The comment above must have been written by one of the attorneys for
Parkland, a proposed development east of Krome and outside the UDB. As one who has fought for years to preserve South Dade's agriculture, I can say, "There is no such thing as fixing the UDB". So many times we have been told that if a certain project goes forward, it will be the last; that the UDB will be set in stone. It never happens. There is always the next developer to proclaim that his project will be the last. It is never ending so we have to fight each one peicemeal. I remember being told that the line would be at 152 St east of 137 Ave. Now, south of 152 St is crowded suburbia. Developers are never satisfied and they could care less about farmland. Hooray for Grosso. I hope he keeps going on this nasty precedent.

Anonymous said...

They are lying corrupt fools maybe not fools who argue about "coming together" east of Krome. Sounds like little Napoleon Joe who talks Kumbaya about fixing the line.
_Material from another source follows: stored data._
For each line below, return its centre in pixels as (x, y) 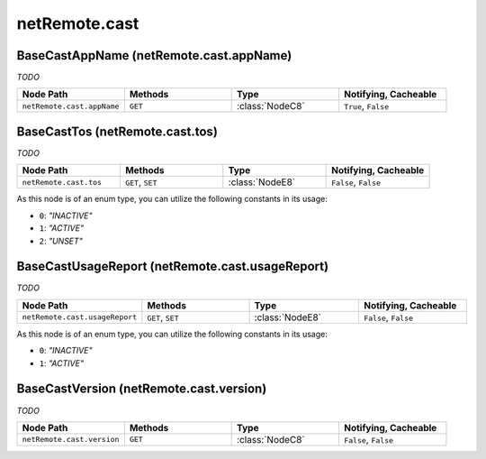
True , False (366, 106)
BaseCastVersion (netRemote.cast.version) (142, 389)
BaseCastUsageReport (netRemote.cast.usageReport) (172, 266)
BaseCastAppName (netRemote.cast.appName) (154, 55)
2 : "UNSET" (61, 241)
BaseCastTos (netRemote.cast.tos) (117, 131)
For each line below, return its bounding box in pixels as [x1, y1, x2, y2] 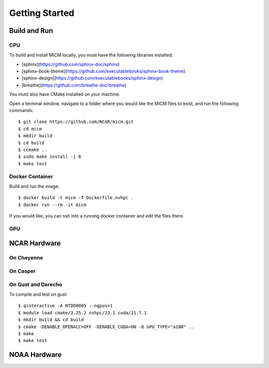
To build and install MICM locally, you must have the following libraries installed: [9, 52, 173, 58]
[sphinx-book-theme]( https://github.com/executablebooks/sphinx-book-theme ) [21, 68, 185, 74]
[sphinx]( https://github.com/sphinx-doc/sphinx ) [21, 61, 120, 67]
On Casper [9, 268, 36, 274]
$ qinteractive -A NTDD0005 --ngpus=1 [18, 303, 113, 309]
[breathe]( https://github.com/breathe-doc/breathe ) [21, 82, 127, 88]
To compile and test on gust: [9, 291, 68, 297]
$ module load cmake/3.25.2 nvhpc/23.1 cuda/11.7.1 [18, 310, 147, 316]
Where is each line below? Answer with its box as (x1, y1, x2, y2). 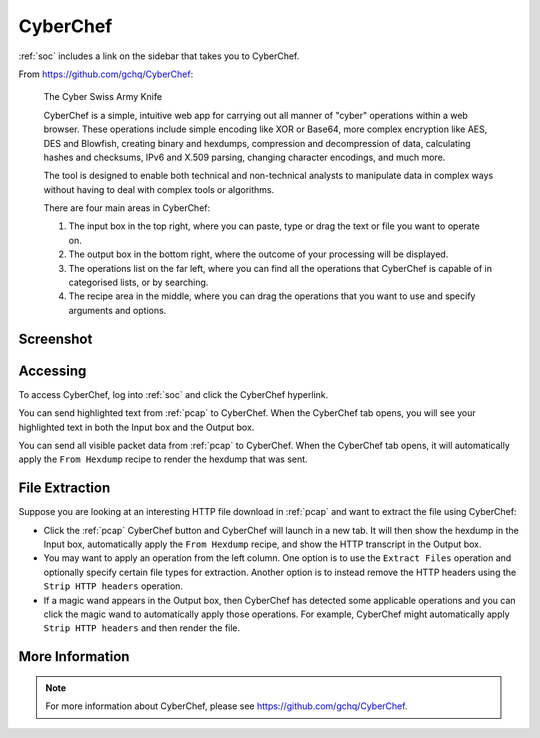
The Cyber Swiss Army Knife (43, 91, 163, 103)
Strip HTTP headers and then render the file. (43, 622, 241, 634)
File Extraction (18, 480, 111, 497)
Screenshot (18, 330, 93, 347)
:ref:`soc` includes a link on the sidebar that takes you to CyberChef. (18, 50, 300, 62)
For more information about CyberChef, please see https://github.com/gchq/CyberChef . (45, 700, 408, 712)
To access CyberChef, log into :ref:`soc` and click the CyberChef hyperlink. (18, 388, 329, 400)
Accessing (18, 362, 87, 379)
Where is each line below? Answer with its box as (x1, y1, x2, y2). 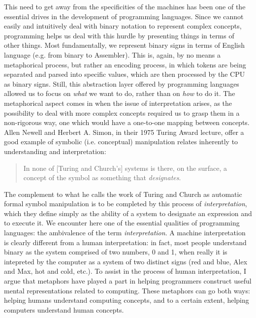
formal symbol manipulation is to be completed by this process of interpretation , (4, 198, 247, 209)
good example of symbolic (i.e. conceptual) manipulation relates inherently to (4, 136, 238, 147)
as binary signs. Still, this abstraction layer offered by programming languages (4, 78, 239, 89)
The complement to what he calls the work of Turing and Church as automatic (4, 189, 242, 199)
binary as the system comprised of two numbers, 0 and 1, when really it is (4, 247, 227, 257)
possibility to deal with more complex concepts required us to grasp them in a (4, 107, 240, 118)
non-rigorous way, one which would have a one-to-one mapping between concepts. (4, 117, 250, 127)
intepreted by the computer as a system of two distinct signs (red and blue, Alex (4, 256, 248, 266)
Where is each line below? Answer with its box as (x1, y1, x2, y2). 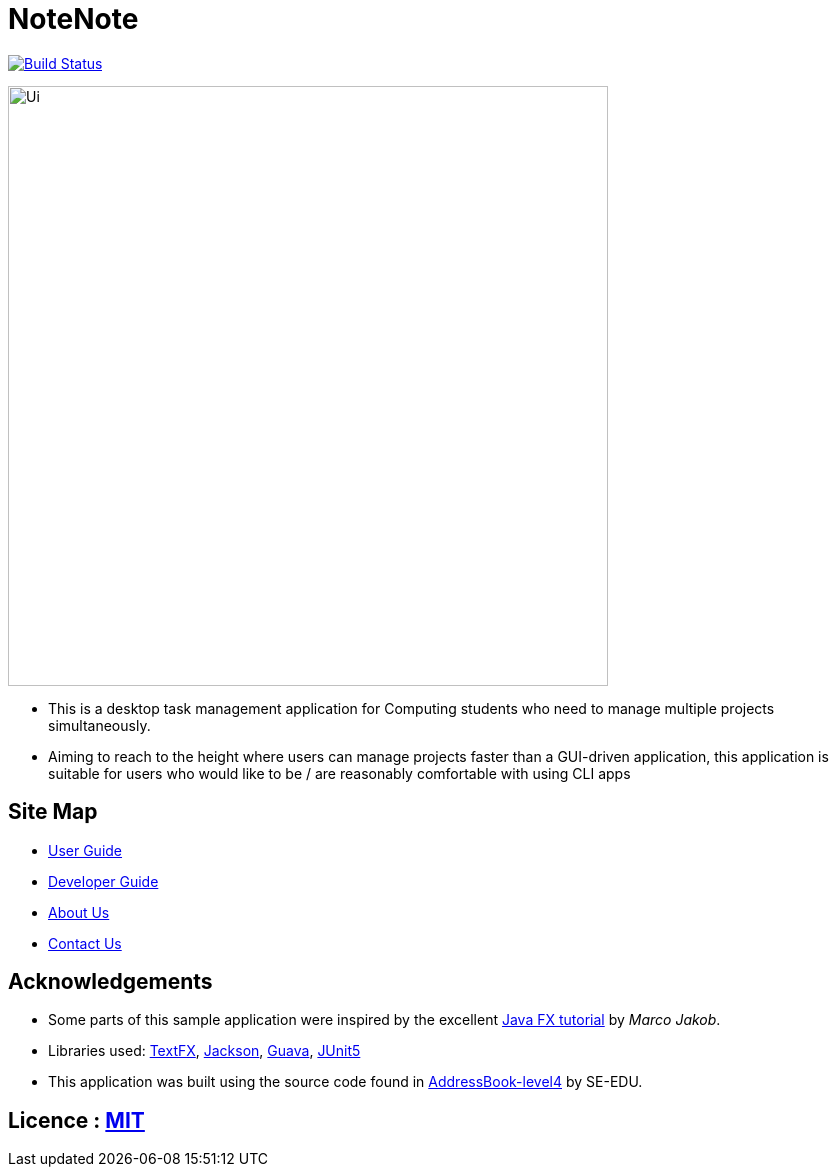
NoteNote (8, 2, 139, 36)
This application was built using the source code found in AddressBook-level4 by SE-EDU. (48, 1073, 643, 1091)
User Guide (48, 841, 123, 859)
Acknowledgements (8, 969, 213, 995)
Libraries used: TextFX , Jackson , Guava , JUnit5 (48, 1042, 361, 1060)
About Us (48, 903, 110, 921)
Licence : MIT (8, 1107, 145, 1133)
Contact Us (48, 934, 122, 952)
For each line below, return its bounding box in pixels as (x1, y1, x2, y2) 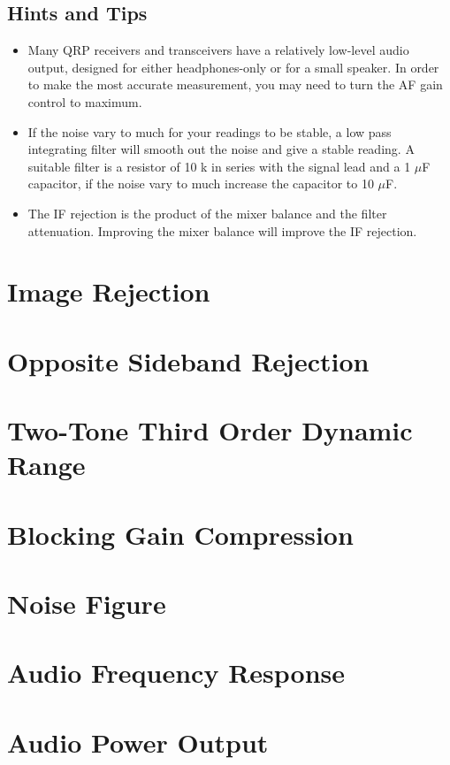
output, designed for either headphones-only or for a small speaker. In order (27, 57, 439, 76)
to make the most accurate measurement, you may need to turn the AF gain (27, 75, 443, 94)
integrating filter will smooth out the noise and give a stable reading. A (27, 140, 415, 158)
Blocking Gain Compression (7, 516, 354, 552)
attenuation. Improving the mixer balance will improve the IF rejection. (27, 221, 417, 240)
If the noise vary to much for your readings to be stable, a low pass (27, 122, 392, 141)
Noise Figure (7, 585, 166, 622)
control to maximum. (27, 92, 142, 111)
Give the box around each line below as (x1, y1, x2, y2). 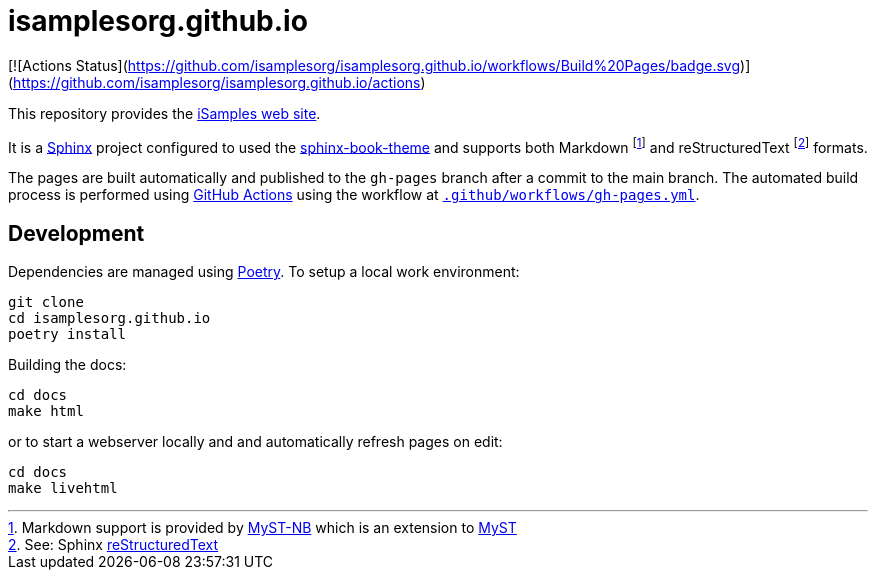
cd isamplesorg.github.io (8, 310, 211, 327)
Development (8, 220, 145, 246)
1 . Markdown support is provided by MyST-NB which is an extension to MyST (8, 519, 517, 537)
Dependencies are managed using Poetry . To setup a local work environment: (8, 263, 520, 281)
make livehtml (8, 480, 118, 497)
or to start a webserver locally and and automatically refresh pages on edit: (8, 433, 503, 451)
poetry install (8, 326, 127, 343)
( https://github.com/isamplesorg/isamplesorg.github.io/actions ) (8, 73, 426, 91)
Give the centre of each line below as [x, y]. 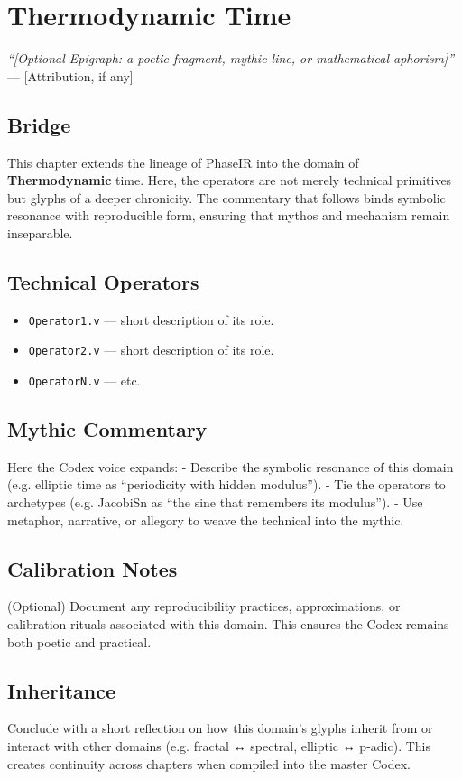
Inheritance [62, 690]
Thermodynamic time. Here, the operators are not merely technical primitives [230, 180]
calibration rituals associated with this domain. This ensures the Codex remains [228, 624]
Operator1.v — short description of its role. [151, 319]
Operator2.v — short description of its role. [151, 350]
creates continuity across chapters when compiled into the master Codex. [209, 763]
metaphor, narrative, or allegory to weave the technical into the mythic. [206, 519]
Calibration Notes [92, 568]
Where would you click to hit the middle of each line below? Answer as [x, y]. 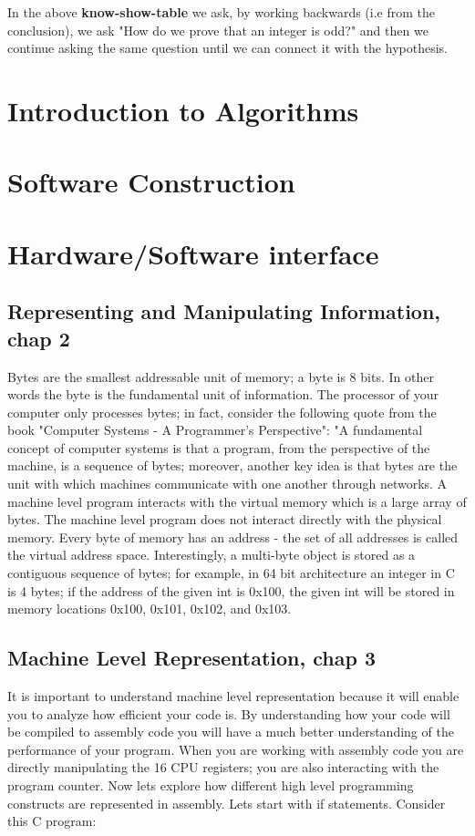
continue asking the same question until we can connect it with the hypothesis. [227, 48]
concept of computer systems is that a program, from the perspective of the [219, 447]
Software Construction [151, 182]
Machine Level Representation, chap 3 [192, 658]
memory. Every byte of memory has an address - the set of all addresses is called [233, 537]
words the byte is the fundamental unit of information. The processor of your [223, 394]
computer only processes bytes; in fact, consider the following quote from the [222, 412]
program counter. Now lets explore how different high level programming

Yeah today it makes sense and tomorrow there is another Lowe's looking to build outside the UDB right next to property it owns next to the UDB. Just drive out to Krome and see what a mess they made out of what they could. It is disgraceful. These people take public input and throw it in the trash can. Parkland? And you don't think the people who own land west of Krome wouldn't fight like caged animals to get their Walgreens, Target or maybe US Century Bank branch out there, too? A just world would know what to do with them.

Anonymous said...

It's this same closed minded attitude of ours that keeps us from a good long term strategy. If we made a deal now we can insure a real line forever with non breakable covenants. If not we will be fighting this same loosing battle for the next 50 years until they pave into the everglades. Most of our same old closed minded attitudes will assure all their victories forever. Weneen to wake up and be smarter. No more DCA to help! No more Katy to help! No more Alvarez! Bell, no DCA, and Robina soon to be. Let's keep funding Grosso legal fees instead of making good deals for the future. Why would he want to make a deal.
Soon we will not even have county staff to recommend against spraw. We have all been making the same comments about the udb for years. All we have done is slow them down. The future is theirs. Now is the only time we have to use leverage. The UDB fight is over. We lost and still have time to save most of what's left. I am realistic and many will blog "no way let's keep fighting" "hate those developers" but if you really care you would put the environment first. Not the loosing fight. Writing is on the wall. Open your eyes!!!!

Anonymous said...

Hey Mr. Potato Head, what kind of iron clad deal you can make west of Krome that doesn't get broke by the next guy who says, there's gotta be another 25,000 or 60,000 or 100,000 homes west of Krome? Wake up and smell the roses. You killed land use planning in Miami Dade and Tallahassee and you got what you want. Houston. You're gonna turn this place into Broward just as soon as the real estate market comes back, maybe even before, just like all those ghost towns in Spain. Get the feds to pay for it. Oops, I mean us taxpayers.

Anonymous said...

Mrs. Potato head Unlike you I care about the environment. As you know, having been to broward, the roads all connect in broward. The planners in broward actually plan.
In west Kendall no roads connect, it's a hodgepodge, like everything in Miami. Do want west Kendall to be west west Hialeah. This road problem and your comments are the reason that the Brown application was approved. Keep up the smart work and we will accomplish what you want.

Anonymous said...

Mrs Potato Head, excuse me. What happened in Broward is a good thing? Good planning? You are a joke. A lobbyist or land use lawyer whatever. And u never answered the point about landowners west of Krome crying property rights as soon as the "deal" you think can be brokered east of Krome would happen. Move to Weston, dude. Commute to Miami. Its what u deserve.